R
Rhamphoryncus
Arnaud Delobelle wrote:
sum() works for any sequence of objects with an __add__ method, not
just floats! Your algorithm is specific to floats.
This occurred to me also, but then I tried
sum(['abc', 'efg'], '')Interesting, I always thought that sum is like shortcut of
reduce(operator.add, ...), but I was mistaken.reduce() is more forgiving:
reduce(operator.add, ['abc', 'efg'], '' ) # it works
'abcefg'
Hm, it works for lists:
sum(([1], [2]), [])
[1, 2]
However I find the seccond argument hack ugly.
Does the sum way have any performance advantages over the reduce way?
The relative differences are irrelevant. The important thing is they
both perform quadratically, which makes them the wrong choice (unless
you can guarantee your inputs are trivial.)

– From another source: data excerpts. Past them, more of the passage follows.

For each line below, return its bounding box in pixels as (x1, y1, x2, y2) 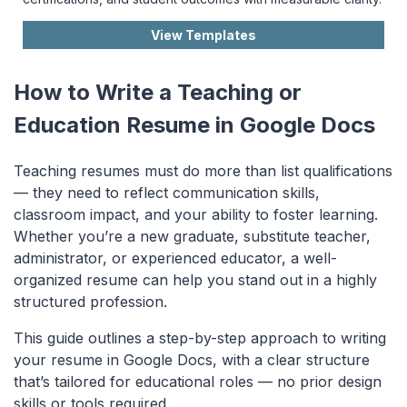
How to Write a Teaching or (14, 79, 302, 106)
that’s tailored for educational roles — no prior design (14, 372, 382, 392)
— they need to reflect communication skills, (14, 184, 320, 203)
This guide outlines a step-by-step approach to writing (14, 329, 386, 348)
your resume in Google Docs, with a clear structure (14, 351, 370, 370)
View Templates (151, 27, 256, 44)
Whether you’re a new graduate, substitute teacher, (14, 227, 371, 246)
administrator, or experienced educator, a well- (14, 249, 337, 268)
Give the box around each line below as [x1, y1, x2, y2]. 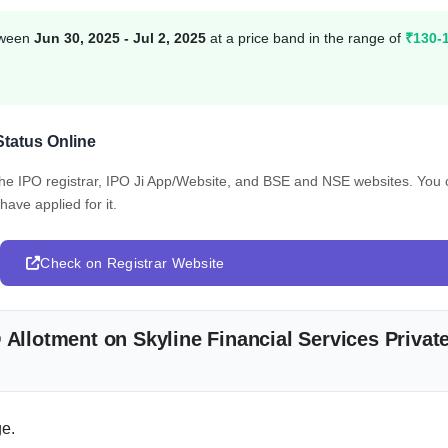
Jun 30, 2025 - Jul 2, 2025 [34, 29, 206, 46]
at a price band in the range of [206, 29, 405, 46]
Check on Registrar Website [40, 254, 225, 271]
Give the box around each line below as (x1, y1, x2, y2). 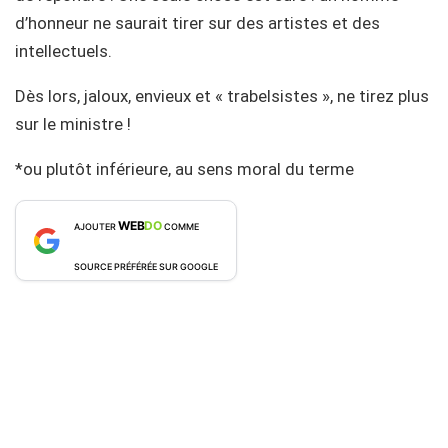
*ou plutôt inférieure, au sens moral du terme (15, 159, 354, 180)
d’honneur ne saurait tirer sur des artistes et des (15, 13, 380, 34)
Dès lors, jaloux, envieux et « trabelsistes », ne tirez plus (15, 86, 429, 107)
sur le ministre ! (15, 114, 131, 135)
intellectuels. (15, 41, 112, 62)
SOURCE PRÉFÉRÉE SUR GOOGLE (74, 261, 218, 273)
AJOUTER (74, 221, 118, 233)
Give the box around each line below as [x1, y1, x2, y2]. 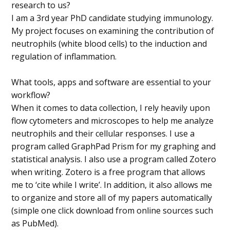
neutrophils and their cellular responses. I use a [11, 127, 195, 139]
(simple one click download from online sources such [11, 204, 214, 216]
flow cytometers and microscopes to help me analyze [11, 114, 214, 126]
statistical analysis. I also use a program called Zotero [11, 153, 217, 165]
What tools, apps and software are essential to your [11, 76, 212, 88]
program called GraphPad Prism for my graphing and [11, 140, 216, 152]
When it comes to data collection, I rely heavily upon [11, 102, 210, 113]
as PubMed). [11, 217, 59, 229]

$ python2.5 -m timeit 'x = [[0]*1000]*10' 'sum(x, [])'
1000 loops, best of 3: 566 usec per loop
$ python2.5 -m timeit 'x = [[0]*1000]*100' 'sum(x, [])'
10 loops, best of 3: 106 msec per loop
$ python2.5 -m timeit 'x = [[0]*1000]*1000' 'sum(x, [])'
10 loops, best of 3: 18.1 sec per loop
Per element of the outer list, that's 0.0566, 1.06, 18.1 msec.
Nasty. Use this instead:
$ python2.5 -m timeit -s 'x = [[0]*1000]*10' 'y = []' 'for a in x:
y.extend(a)'
10000 loops, best of 3: 80.2 usec per loop
$ python2.5 -m timeit -s 'x = [[0]*1000]*100' 'y = []' 'for a in x:
y.extend(a)'
1000 loops, best of 3: 821 usec per loop
$ python2.5 -m timeit -s 'x = [[0]*1000]*1000' 'y = []' 'for a in x:
y.extend(a)'
10 loops, best of 3: 24.3 msec per loop
$ python2.5 -m timeit -s 'x = [[0]*1000]*10000' 'y = []' 'for a in x:
y.extend(a)'
10 loops, best of 3: 241 msec per loop
$ python2.5 -m timeit -s 'x = [[0]*1000]*100000' 'y = []' 'for a in x:
y.extend(a)'
10 loops, best of 3: 2.35 sec per loop
Per element of the outer list t hat's 0.00802, 0.00821, 0.0243,
0.0241, 0.0235 msec. At 1000 elements it seemed to cross some
threshold (maybe cache related, maybe allocation related), but overall
it scales linearly. Know your algorithm's complexity.